Describe the endocrine system (2)

  • Glands which secrete hormones directly into the bloodstream
  • Which travel in the plasma to their target organs

2

Define the term hormone (3)

  • A chemical messenger molecule
  • that is produced and secreted by an endocrine gland and
  • travels via the bloodstream to its target organ where it causes as response

3

Define the term endocrine gland (2)

An organ that produces a hormone which it secretes directly into the bloodstream

4

Define the term target organ

An organ made of cells who have receptors on their cell membranes that are complementary to specific hormones

5

State 6 differences between the nervous system and endocrine system

  1. Nervous system uses nerve impulse, endocrine system uses hormones
  2. Nervous system causes a quick response, endocrine system causes a slower response
  3. Effect of the nervous system is short-lived, effect of the endocrine system is longer-lasting
  4. Nervous system uses neurones, endocrine system involves glands and hormones
  5. Nervous system uses an electrical signal, endocrine system uses a chemical messenger
  6. Nervous system acts on a very precise area, endocrine system acts in a more general way

6

Name the master gland and exaplain why it is called this

Pituitary gland

 

Reason: It produces hormones which act on other glands to make them produce different hormones

7

Name 4 hormones produced and secreted by the pituitary gland

  1. Anti-diuretic hormone
  2. FSH (Follicle stimulating hormone)
  3. Luteinising hormone (LH)
  4. Thyroid Stimulating Hormone (TSH)

8

Why is the pituitary gland called the ‘master gland’

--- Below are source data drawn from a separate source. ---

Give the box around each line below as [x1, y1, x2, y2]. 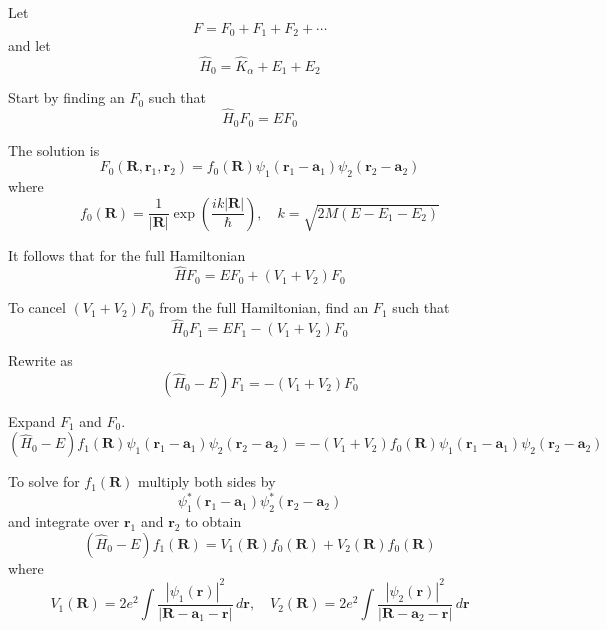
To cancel [8, 297, 66, 318]
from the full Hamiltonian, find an [159, 297, 369, 318]
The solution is [8, 139, 100, 160]
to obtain [185, 511, 242, 532]
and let [8, 35, 51, 56]
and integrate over [8, 511, 120, 532]
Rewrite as [8, 350, 73, 371]
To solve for [8, 471, 80, 492]
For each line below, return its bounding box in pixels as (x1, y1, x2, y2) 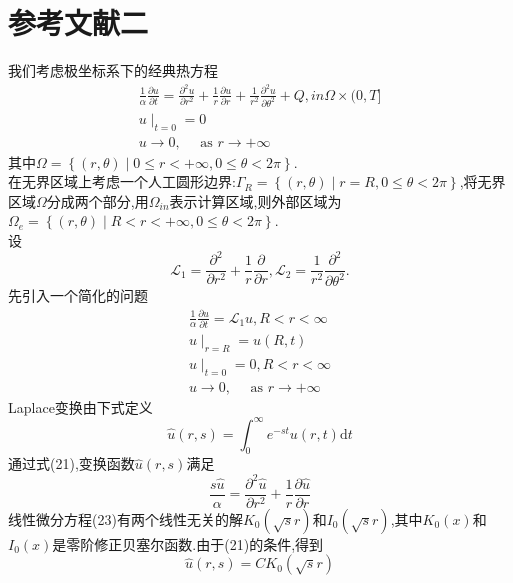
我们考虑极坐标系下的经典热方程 (8, 60, 218, 81)
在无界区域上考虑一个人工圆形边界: (8, 171, 236, 192)
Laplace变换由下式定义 (8, 396, 153, 417)
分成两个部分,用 (46, 190, 149, 211)
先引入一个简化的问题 (8, 285, 148, 306)
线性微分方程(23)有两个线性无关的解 (8, 508, 243, 529)
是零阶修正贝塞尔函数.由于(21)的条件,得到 (52, 533, 324, 554)
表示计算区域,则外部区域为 (169, 190, 342, 211)
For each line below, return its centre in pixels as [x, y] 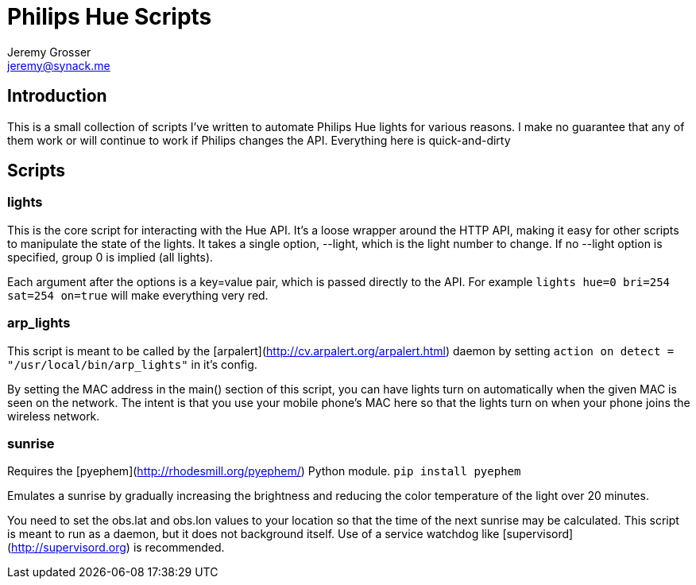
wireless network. [54, 416]
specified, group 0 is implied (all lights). [110, 257]
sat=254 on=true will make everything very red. [138, 295]
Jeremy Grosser [49, 52]
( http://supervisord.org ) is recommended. [116, 548]
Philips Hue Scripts [110, 17]
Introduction [57, 96]
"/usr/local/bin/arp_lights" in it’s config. [132, 364]
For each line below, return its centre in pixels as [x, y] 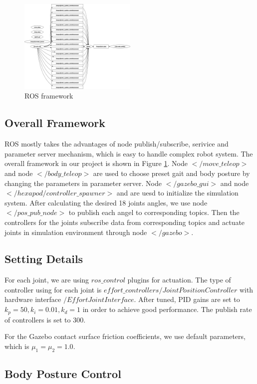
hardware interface [33, 299]
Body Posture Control [63, 373]
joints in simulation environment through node [76, 232]
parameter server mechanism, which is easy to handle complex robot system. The [129, 153]
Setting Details [44, 259]
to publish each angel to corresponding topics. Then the [154, 212]
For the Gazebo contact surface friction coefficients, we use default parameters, [125, 336]
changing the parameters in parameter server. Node [83, 183]
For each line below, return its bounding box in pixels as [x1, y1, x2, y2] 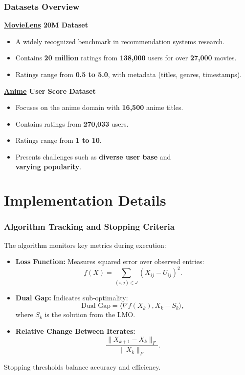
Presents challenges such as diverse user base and [15, 151, 171, 161]
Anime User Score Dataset [4, 85, 96, 96]
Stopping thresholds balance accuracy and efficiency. [4, 362, 161, 372]
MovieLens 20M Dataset [4, 20, 88, 30]
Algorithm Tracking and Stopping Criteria [4, 220, 175, 233]
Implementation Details [4, 190, 166, 210]
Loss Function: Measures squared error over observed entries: [15, 256, 204, 267]
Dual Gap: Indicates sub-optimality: [15, 292, 128, 302]
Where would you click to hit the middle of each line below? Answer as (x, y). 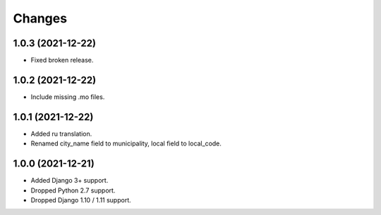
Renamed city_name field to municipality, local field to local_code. (126, 143)
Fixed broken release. (62, 60)
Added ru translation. (61, 133)
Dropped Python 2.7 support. (73, 190)
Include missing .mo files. (68, 97)
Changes (40, 18)
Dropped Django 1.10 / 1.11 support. (81, 200)
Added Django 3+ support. (69, 181)
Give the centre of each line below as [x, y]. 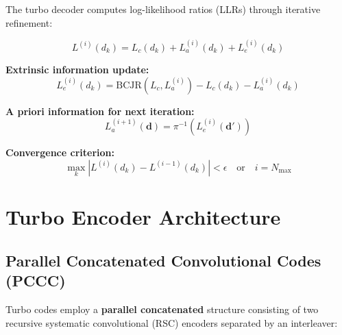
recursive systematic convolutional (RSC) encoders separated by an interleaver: [172, 322]
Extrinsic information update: [77, 69]
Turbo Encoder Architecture [143, 217]
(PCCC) [36, 281]
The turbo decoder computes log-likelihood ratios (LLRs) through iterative [163, 9]
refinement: [29, 22]
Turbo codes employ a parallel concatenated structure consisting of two [162, 309]
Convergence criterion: [60, 152]
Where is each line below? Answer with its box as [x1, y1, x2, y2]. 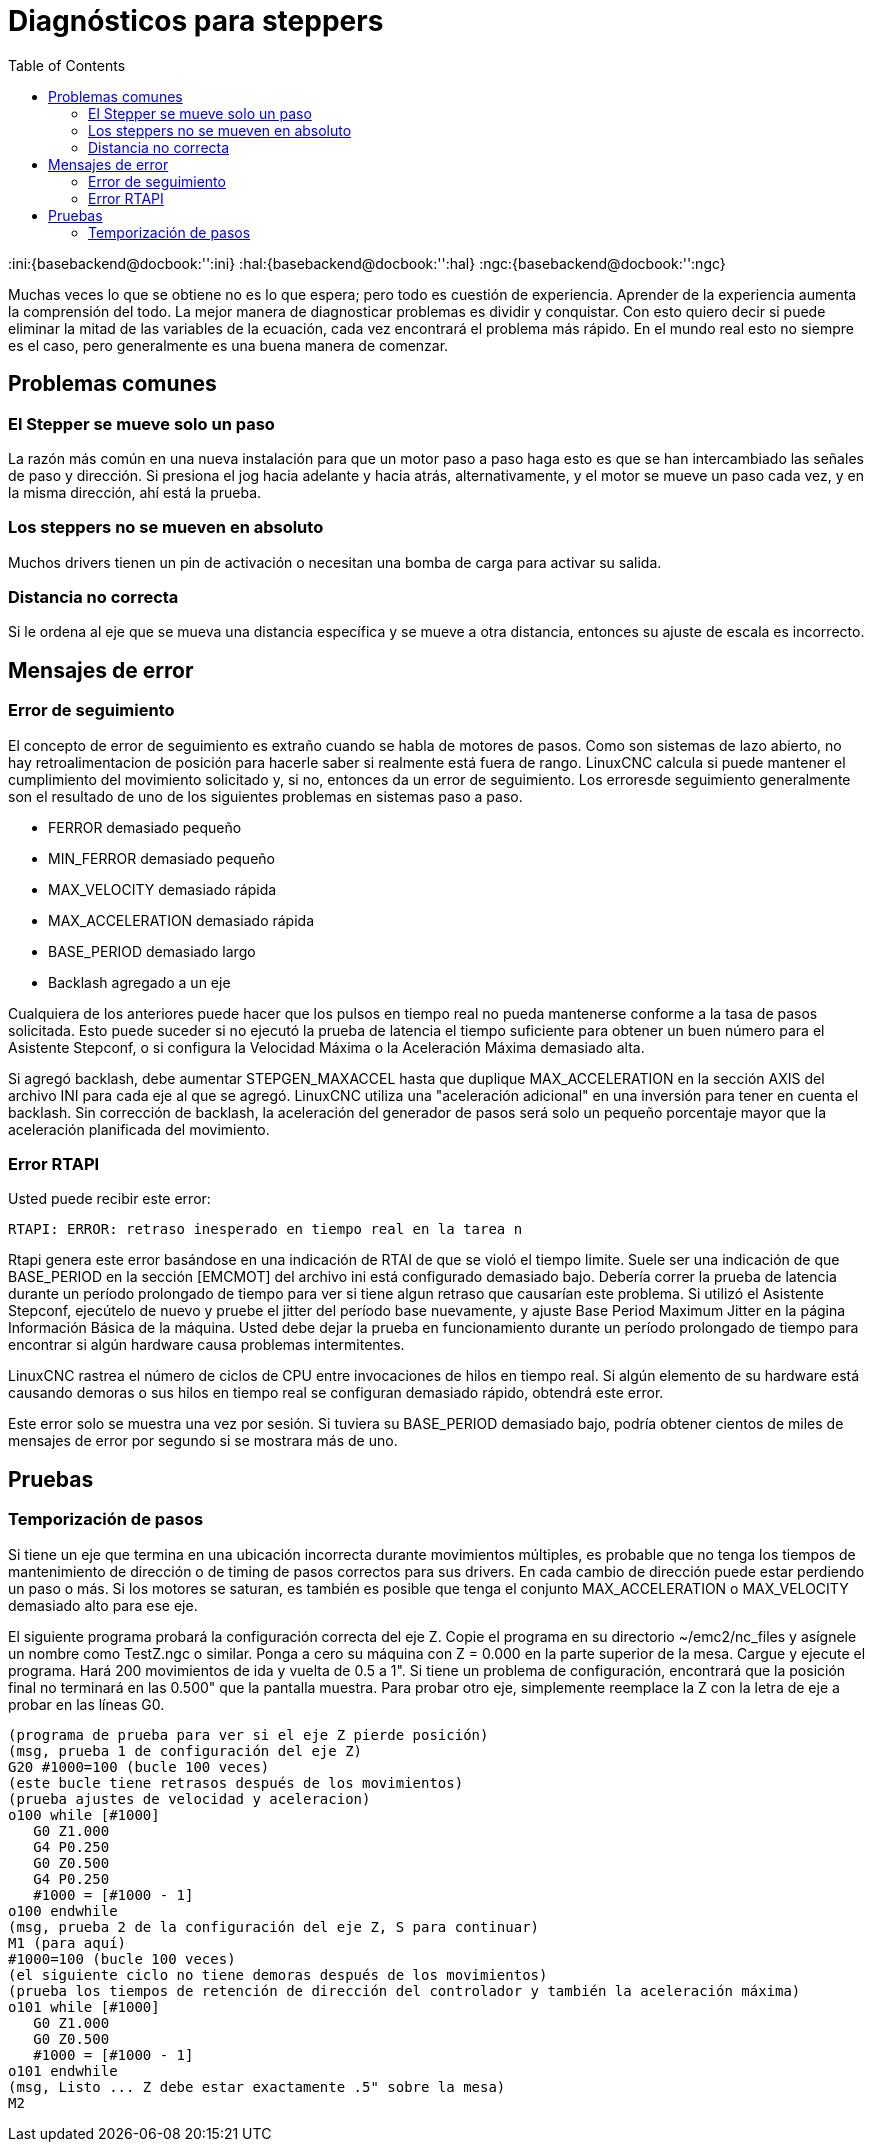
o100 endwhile [8, 1902, 118, 1919]
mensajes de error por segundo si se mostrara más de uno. [8, 1432, 398, 1450]
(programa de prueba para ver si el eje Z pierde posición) [8, 1726, 489, 1743]
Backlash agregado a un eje [48, 973, 231, 991]
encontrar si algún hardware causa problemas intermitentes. [8, 1336, 405, 1354]
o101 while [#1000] [8, 1998, 160, 2015]
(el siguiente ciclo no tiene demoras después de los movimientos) [8, 1966, 548, 1983]
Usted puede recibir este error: [8, 1190, 211, 1208]
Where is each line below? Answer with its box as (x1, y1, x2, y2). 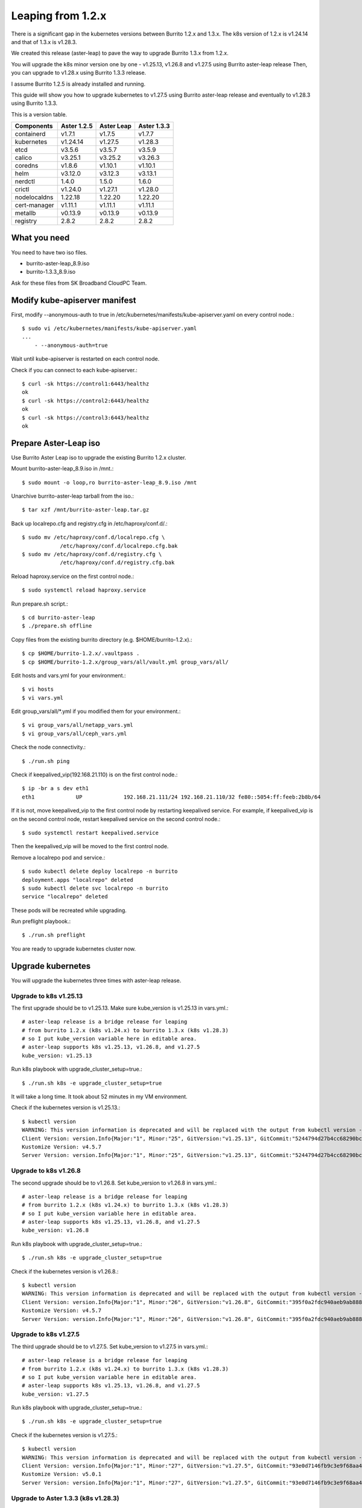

It produces several different hormones which act on other glands to stimulate other hormones to be released and cause different effects in the body

9

Describe the position of the pituitary gland

Specialised region of the brain

10

Describe the position of the pancreas

Part of the digestive system, located above the small intestine but below the stomach

11

Describe the position of the thyroid gland

Located in the neck region

12

Describe the position of the adrenal glands

Located just above the kidneys (one adrenal gland per kidney)

13

Describe the position of the ovaries

Part of the reproductive system, located in the pelvic region

14

Describe the position of the testes

Part the reproductive system, located in the scrotum

15

Describe the function/role of the pituitary gland

  • Produces and secretes several different hormones into the bloodstream
  • e.g. TSH, LH, FSH and ADH

16

Describe the function/role of the pancreas

Produces and secretes insulin and glucagon into the bloodstream

17

Describe the function/role of the thyroid gland

  • Produces and secretes thyroxine into the bloodstream
  • To regulate the heart rate, core body temperature and metabolic rate

18

Describe the function/role of the adrenal glands

  • Produces and secretes adrenaline into the bloodstream
  • To increases the heart rate for ‘flight, fright and fight’

19

Describe the function/role of the ovaries

  • Produces and secretes oestrogen into the bloodstream
  • To control puberty and the menstrual cycle

20

Describe the function/role of the testes (3)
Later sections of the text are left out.